'Undesirable Guests' | 

UK watchdog launches probe into holiday park Pontins amid Traveller discrimination claims

Pontins was accused of using an “undesirable guest list”, which included 40 common Irish surnames such as Delaney and O’Brien, to stop Traveller families from booking a break at their parks.
The equalities watchdog has launched a formal investigation into Pontins holiday parks over “continued concerns” that it is discriminating against Gypsy and Traveller guests (PA)

The equalities watchdog has launched a formal investigation into Pontins holiday parks over “continued concerns” that it is discriminating against Gypsy and Traveller guests (PA)

Neasa Cumiskey

The UK’s Equality and Human Rights Commission has launched a probe into a holiday park company amid claims of discrimination against Gypsy and Traveller families.

Pontins was accused of using an “undesirable guest list”, which included 40 common Irish surnames such as Delaney and O’Brien, to stop Traveller families from booking a break at their parks.

Their list of Irish surnames was published on their intranet page, and it required staff to block any potential customers with those names from booking.

Last year, the owners of Pontins, Britannia Jinky Jersey, signed a 12-month legally binding agreement with the Equalities and Human Rights Commission to prevent racial discrimination in the future.

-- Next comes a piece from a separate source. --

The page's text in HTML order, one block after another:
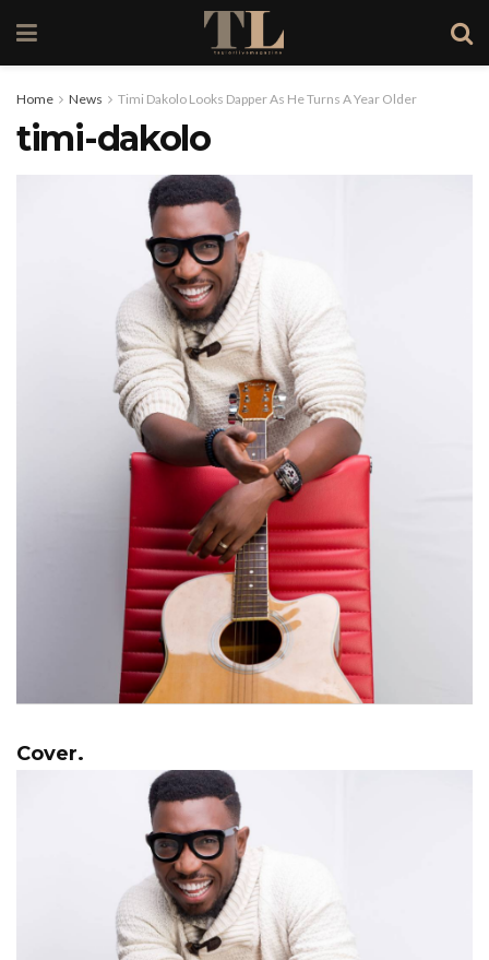
Home News Timi Dakolo Looks Dapper As He Turns A Year Older
timi-dakolo
Cover.

But the watchdog cancelled the agreement in February amid suspicions that Pontins had not taken the “required steps” needed to tackle racial discrimination.

The commission today launched a formal investigation into whether Pontins broke the Equality Act 2010 by preventing Gypsy and Traveller guests from staying at their parks.

They will also inspect Pontins’ booking policies, probing into whether they discriminate on the basis of race or ethnicity by requiring guests or prospective guests to be on the electoral register.

Marcial Boo, CEO of the Equality and Human Rights Commission, said: “We are concerned that Pontins may have illegally denied Gypsy and Traveller families the simple pleasure of a holiday.

“Any business that refuses to provide services to guests due to their race or ethnic group is likely to be breaking equality law.”

He said that Pontins’ failure to comply with their agreement has “with no choice but to use stronger enforcement powers to investigate further.”

“The EHRC will continue to use all legal powers at its disposal to ensure that no one experiences racism, whether at a holiday park or elsewhere, simply because of their name, ethnicity or the community they belong to.”

In February 2020, the commission received information from a whistleblower that alleged the company had a discriminatory booking policy that excluded Gypsies and Travellers, prompting an investigation.

The commission found that a blacklist of mainly Irish surnames was uploaded to Pontins’ employee intranet instructing workers to refuse bookings to “undesirable guests” with predominantly Irish surnames.

A message printed alongside the blacklist, first revealed by iNews, read: “Please be aware that several guests are unwelcome at Pontins, however some of these will still try and book – especially during school holidays.

“We have been informed by our Operations Director that we do not want these guests on our parks.”

Surnames on the list included Horan, McDonagh, Doherty, Boyle, and Ward.

According to the commission’s investigation, Pontins was also using its “Commercial Vehicles” policy to exclude Gypsies and Travellers from its holiday parks.

The executive director of the Equality and Human Rights Commission, Alastair Pringle, commented on their practices at the time, saying: “It is hard not to draw comparisons with an ‘undesirable guest list’ and the signs displayed in hotel windows fifty years ago, explicitly barring Irish people and Black people.

“Banning people from services based on their race is discrimination and is unlawful. To say that such policies are outdated is an understatement.”

Pontins has been contacted by the Sunday World for comment.